Introduction
In September 2018, amidst an atmosphere of sensation, Wojciech Smarzowski’s feature film Kler broke the record for box office ticket sales in Poland. During its first weekend in theatres, the film, which uncompromisingly depicts the excesses of Polish priests, was seen by nearly a million viewers. In an interview with Newsweek Polska, the film’s director said: “I’ve felt and still feel surrounded by the Church and religion. Religion is everywhere – in the press, on television, in government offices and on the street. The straw that broke the camel’s back was my experience with religion at school. When my sons started their educations, I suddenly realized the scale of the phenomenon. At issue was not just the isolated case of my sons or a particular priest, but the fact that all of this starts at school. Society becomes accustomed from an early age to the ubiquity of the Church in daily life. The result is that our children are brainwashed because they’ve been brought up with these superstitions.”[1]
Piotr Piotrowski, an accomplished art researcher, sees the source of Poland’s unease with the republican principle of the separation of church and state in the problematic nature of the sources of its legitimacy. Like Claude Lefort, he believes that democracy should be an ideologically impartial system. It is the rule of an “empty space”; neither God nor History nor anything else can be an ideological “justification” for a democratic system. Meanwhile, post-communist democracy, at least in Poland, has an ideological foundation, both in terms of theory (its constitution[s]) and in the practical exercise of power. This foundation is the Christian tradition.[2]
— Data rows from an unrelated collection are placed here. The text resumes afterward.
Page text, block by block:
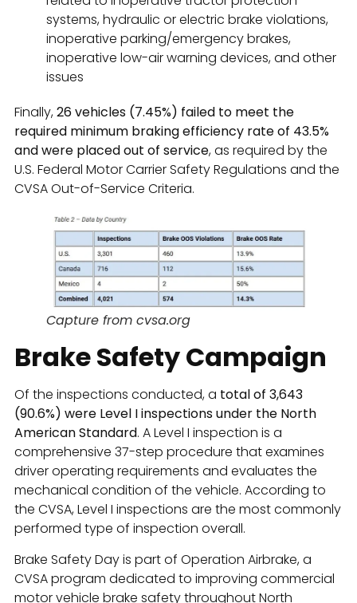
systems, hydraulic or electric brake violations,
inoperative parking/emergency brakes,
inoperative low-air warning devices, and other
issues
Finally,26 vehicles (7.45%) failed to meet the
required minimum braking efficiency rate of 43.5%
and were placed out of service, as required by the
U.S. Federal Motor Carrier Safety Regulations and the
CVSA Out-of-Service Criteria.
Capture from cvsa.org
Brake Safety Campaign
Of the inspections conducted, a total of 3,643
(90.6%) were Level I inspections under the North
American Standard. A Level I inspection is a
comprehensive 37-step procedure that examines
driver operating requirements and evaluates the
mechanical condition of the vehicle. According to
the CVSA, Level I inspections are the most commonly
performed type of inspection overall.
Brake Safety Day is part of Operation Airbrake, a
CVSA program dedicated to improving commercial
motor vehicle brake safety throughout North
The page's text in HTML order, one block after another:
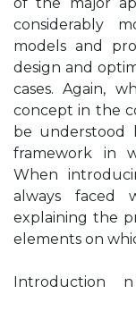
considerably
models and
design and
cases. Again,
concept in the
be understood
framework in
When
always faced
explaining the
elements on
Introduction
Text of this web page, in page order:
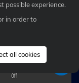
possible experience.
in order to
all cookies
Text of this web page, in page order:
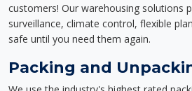
customers! Our warehousing solutions
surveillance, climate control, flexible
safe until you need them again.
Packing and
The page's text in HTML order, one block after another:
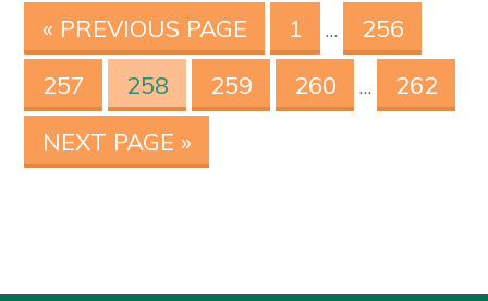
« PREVIOUS PAGE 1 …
256
257
258 259 260 …
262
NEXT PAGE »
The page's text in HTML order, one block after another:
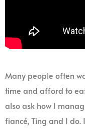
Many people often
time and afford to
also ask how I
fiancé, Ting and I do.
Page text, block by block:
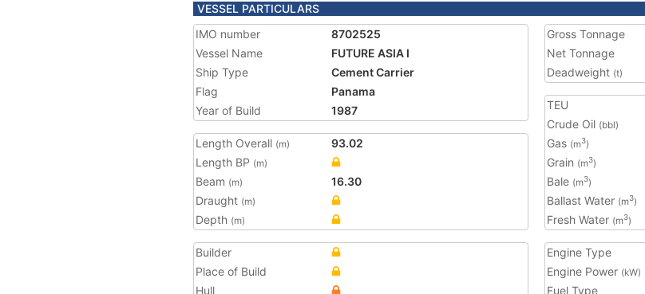
VESSEL PARTICULARS
IMO number
8702525
Vessel Name
FUTURE ASIA I
Ship Type
Cement Carrier
Flag
Panama
Year of Build
1987
Length Overall (m)
93.02
Length BP (m)
Beam (m)
16.30
Draught (m)
Depth (m)
Gross Tonnage
Net Tonnage
Deadweight (t)
TEU
Crude Oil (bbl)
Gas (m3)
Grain (m3)
Bale (m3)
Ballast Water (m3)
Fresh Water (m3)
Builder
Place of Build
Hull
Engine Type
Engine Power (kW)
Fuel Type
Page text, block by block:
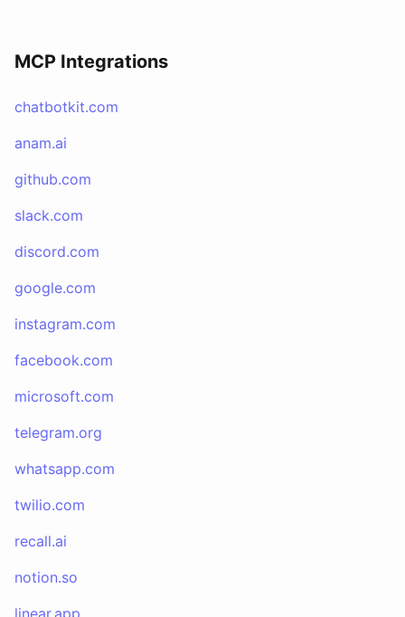
MCP Integrations
chatbotkit.com
anam.ai
github.com
slack.com
discord.com
google.com
instagram.com
facebook.com
microsoft.com
telegram.org
whatsapp.com
twilio.com
recall.ai
notion.so
linear.app
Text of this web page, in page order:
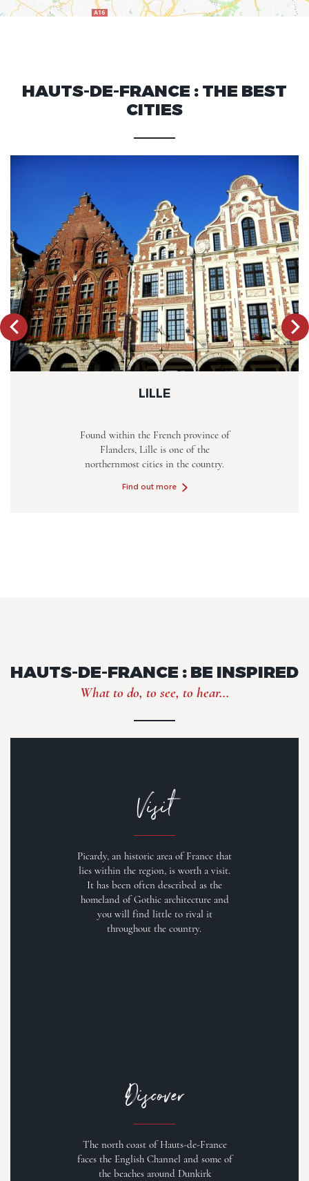
HAUTS-DE-FRANCE : THE BEST
CITIES
LILLE
Found within the French province of
Flanders, Lille is one of the
northernmost cities in the country.
Find out more
HAUTS-DE-FRANCE : BE INSPIRED
What to do, to see, to hear...
Visit
Picardy, an historic area of France that
lies within the region, is worth a visit.
It has been often described as the
homeland of Gothic architecture and
you will find little to rival it
throughout the country.
Discover
The north coast of Hauts-de-France
faces the English Channel and some of
the beaches around Dunkirk
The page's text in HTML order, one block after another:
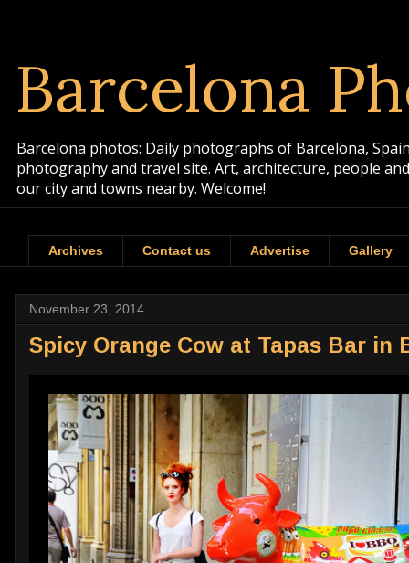
Barcelona
Barcelona photos: Daily photographs of Barcelona,
photography and travel site. Art, architecture, people
our city and towns nearby. Welcome!
Archives Contact us Advertise Gallery
November 23, 2014
Spicy Orange Cow at Tapas Bar in
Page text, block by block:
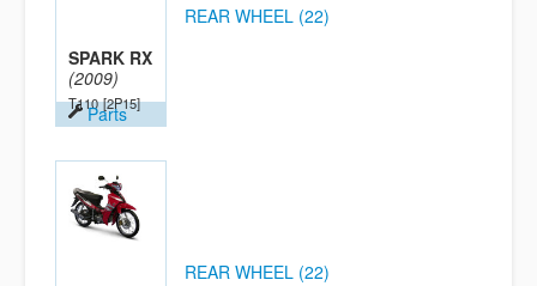
SPARK RX
(2009)
T110 [2P15]
Parts
REAR WHEEL (22)
REAR WHEEL (22)
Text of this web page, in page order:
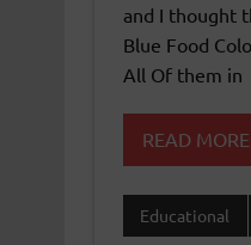
and I thought
Blue Food
All Of them in
READ MORE
Educational
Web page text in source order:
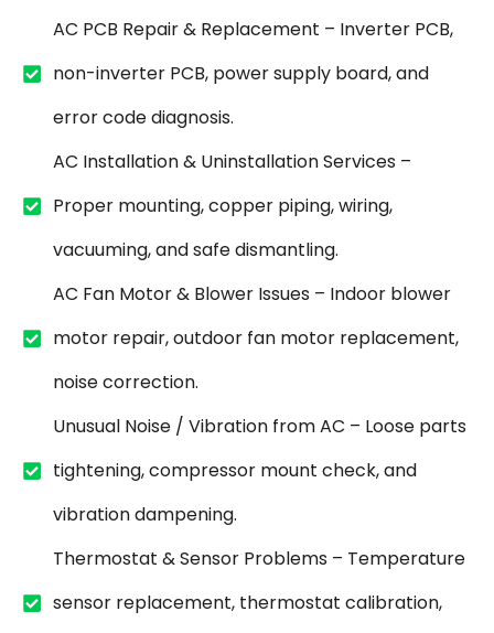
AC PCB Repair & Replacement – Inverter PCB,
non-inverter PCB, power supply board, and
error code diagnosis.
AC Installation & Uninstallation Services –
Proper mounting, copper piping, wiring,
vacuuming, and safe dismantling.
AC Fan Motor & Blower Issues – Indoor blower
motor repair, outdoor fan motor replacement,
noise correction.
Unusual Noise / Vibration from AC – Loose parts
tightening, compressor mount check, and
vibration dampening.
Thermostat & Sensor Problems – Temperature
sensor replacement, thermostat calibration,
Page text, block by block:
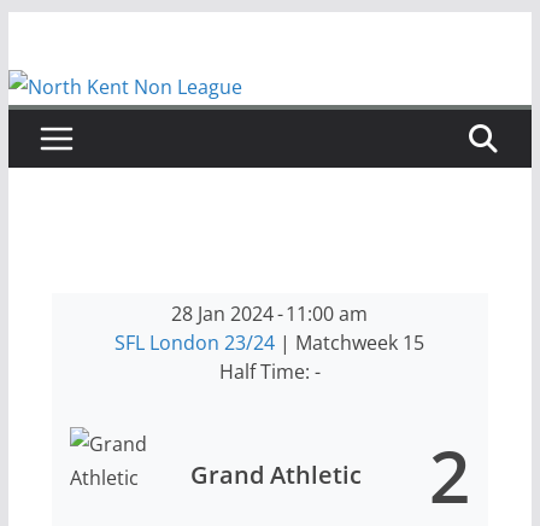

The stereotype of the Polish Catholic has a strong presence in global culture, conveyed not only by Hollywood cinema, but also by literature and prominent documentary films, such as Claude Lanzmann’s Shoah. The visual arts in Poland, too, are often described through their attitude to religious tradition. This lens is used to interpret the art of Mirosław Bałka, whose debut in the world of art was his famous graduation project Souvenir from First Communion (1985), and who later explored religious themes in works like St. Adalbert (1987) or Black Pope and Black Sheep (1987), considered one of the artist’s most important early pieces.
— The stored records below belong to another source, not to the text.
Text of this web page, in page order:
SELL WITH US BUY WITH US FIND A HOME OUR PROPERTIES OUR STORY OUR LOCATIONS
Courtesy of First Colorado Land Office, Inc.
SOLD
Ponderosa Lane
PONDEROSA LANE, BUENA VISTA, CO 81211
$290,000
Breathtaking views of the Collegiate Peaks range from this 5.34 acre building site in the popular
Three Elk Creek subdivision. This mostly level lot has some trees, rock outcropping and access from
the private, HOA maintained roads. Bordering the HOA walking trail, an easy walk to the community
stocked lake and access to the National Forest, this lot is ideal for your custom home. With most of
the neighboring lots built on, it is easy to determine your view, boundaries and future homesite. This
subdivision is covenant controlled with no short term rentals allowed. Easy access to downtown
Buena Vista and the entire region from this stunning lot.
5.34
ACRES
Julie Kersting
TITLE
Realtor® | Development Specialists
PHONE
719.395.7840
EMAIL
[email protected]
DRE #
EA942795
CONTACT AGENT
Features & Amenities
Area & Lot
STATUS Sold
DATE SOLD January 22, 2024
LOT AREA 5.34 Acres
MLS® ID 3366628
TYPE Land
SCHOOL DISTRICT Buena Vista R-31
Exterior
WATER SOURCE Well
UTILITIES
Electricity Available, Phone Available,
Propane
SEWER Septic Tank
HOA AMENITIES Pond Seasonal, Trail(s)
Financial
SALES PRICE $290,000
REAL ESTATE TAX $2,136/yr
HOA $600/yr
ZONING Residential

At present, two worlds of the imagination – secular-republican and religious-conservative – are in strong competition with one another in Poland. At the heart of the dispute are attitudes to tradition, religion and individual autonomy. The site of this struggle is visual culture in its broadest sense, as in today’s media-saturated societies, images seem to be the quickest and most effective weapon in political disputes. Łukasz Zaremba writes that images have usually not played a major role in Polish social life: “The [current] conflicts over images, especially public disputes […] is one of the rare moments when they [images] have become visible. Images are now playing a role as sources of conflict, as pretexts for disputes, as catalysts for differences, but also as victims of attacks.”[3]
Appropriation
Appropriation is a subversive avant-garde strategy present in political art since at least the beginning of the twentieth century. With time, as the art market developed, it also became an effective marketing strategy. Sebastian Cichocki and Łukasz Ronduda, curators at the Warsaw Museum of Modern Art and organizers of the exhibition Polish National Art in 2012, point out that strategies of appropriation have also been successfully employed by conservative right-wing activists, who with increasingly effectiveness have made use in public space of aesthetic codes developed by the left-wing avant-garde. As a rule, in contrast, actions involving the appropriation of symbols reserved for the conservative side have faced repression in the form of restrictive actions by the legal system. A paradoxical asymmetry can thus be observed here: on the one hand, we have the powerful institutions of the church and government; on the other hand, dispersed and diverse artistic and academic circles. Yet it is this church-conservative conglomerate, which holds power and possesses immense financial and symbolic resources, that complains it is being subjected to wide-scale attacks and persecution.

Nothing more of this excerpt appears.